Dans les années à venir, les conflits armés se compteront de moins en moins, tout se fera à travers l’informatique. Dans le futur, on parlera de plus en plus de guerre cybernétique.

Les pays développés, conscients, de l’avenir de ce monde élaborent des stratégies qui leur permettront d’être réactifs au moment venu.

En plus, de développer des stratégies de cyberattaques, ils disposent de systèmes de collectes d’informations sur leurs cibles.

Comment la DGSE espionne le Sénégal…

La France, à travers sa Direction générale de la Sécurité extérieure (DGSE) espionne le Sénégal depuis plusieurs années. C’est la révélation faite par The Intercept avec la publication de plusieurs documents confidentiels.

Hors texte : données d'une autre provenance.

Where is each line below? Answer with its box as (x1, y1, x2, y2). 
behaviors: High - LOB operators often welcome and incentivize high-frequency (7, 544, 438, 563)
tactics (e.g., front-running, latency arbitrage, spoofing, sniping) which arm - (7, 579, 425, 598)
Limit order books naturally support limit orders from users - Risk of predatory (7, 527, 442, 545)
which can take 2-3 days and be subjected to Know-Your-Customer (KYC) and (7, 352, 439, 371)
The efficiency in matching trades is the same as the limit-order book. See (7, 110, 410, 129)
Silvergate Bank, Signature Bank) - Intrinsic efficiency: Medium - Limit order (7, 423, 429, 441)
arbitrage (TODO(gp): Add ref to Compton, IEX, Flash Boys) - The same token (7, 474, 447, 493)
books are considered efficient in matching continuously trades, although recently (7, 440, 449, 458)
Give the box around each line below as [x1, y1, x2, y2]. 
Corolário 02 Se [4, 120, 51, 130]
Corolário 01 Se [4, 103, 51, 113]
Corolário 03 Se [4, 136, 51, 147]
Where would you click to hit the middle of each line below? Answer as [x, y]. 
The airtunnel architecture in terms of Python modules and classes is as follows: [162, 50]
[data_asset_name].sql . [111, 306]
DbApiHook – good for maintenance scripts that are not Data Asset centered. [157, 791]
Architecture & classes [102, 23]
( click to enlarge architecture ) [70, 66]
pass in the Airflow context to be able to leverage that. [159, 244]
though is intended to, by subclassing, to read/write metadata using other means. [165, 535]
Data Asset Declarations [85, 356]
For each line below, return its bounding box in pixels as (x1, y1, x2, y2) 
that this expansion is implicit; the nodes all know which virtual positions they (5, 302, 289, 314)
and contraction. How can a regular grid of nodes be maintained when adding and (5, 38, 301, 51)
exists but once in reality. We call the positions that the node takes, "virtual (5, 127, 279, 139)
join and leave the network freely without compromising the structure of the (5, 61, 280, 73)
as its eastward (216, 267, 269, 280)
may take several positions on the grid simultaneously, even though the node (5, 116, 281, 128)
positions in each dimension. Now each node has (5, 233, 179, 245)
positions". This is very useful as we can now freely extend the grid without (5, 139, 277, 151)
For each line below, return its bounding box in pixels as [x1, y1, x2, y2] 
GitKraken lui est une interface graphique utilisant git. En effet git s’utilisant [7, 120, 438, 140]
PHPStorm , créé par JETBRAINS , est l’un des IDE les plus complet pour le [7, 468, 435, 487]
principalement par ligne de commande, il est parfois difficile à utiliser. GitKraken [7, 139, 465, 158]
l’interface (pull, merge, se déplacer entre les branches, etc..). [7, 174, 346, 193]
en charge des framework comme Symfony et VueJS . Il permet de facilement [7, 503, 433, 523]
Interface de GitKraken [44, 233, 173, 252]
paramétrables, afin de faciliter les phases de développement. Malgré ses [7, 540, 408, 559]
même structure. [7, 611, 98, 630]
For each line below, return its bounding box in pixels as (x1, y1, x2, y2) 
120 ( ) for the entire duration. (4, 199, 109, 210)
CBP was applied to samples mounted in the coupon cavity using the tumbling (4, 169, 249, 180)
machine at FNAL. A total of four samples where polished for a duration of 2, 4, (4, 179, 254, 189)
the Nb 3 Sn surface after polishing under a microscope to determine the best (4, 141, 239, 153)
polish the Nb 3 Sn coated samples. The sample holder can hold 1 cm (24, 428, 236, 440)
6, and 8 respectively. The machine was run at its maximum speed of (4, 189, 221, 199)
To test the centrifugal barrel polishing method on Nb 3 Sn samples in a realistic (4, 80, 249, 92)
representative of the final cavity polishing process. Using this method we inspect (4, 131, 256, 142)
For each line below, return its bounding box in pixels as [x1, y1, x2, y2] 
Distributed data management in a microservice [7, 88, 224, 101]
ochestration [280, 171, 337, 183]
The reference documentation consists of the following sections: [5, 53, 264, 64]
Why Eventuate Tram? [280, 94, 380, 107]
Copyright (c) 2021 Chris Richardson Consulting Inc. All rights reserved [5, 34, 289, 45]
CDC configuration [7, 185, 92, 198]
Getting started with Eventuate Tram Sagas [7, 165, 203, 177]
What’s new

« La DGSE aurait ainsi réussi, dès 2002, à livrer des ordinateurs et des fax vérolés aux services de sécurité du Sénégal. Ces équipements auraient permis d’accéder, dès 2004, à toutes les données qui transitaient par eux. », rapportent nos confrères de 01net.com.

Autrement, la France espionne le Sénégal depuis plusieurs années et continue à le faire. Car, elle continue d’offrir du matériel informatique. Le colonisateur dispose toujours une longueur d’avance qui lui permettrait de mieux réfléchir et réorganiser sa relation avec le Sénégal.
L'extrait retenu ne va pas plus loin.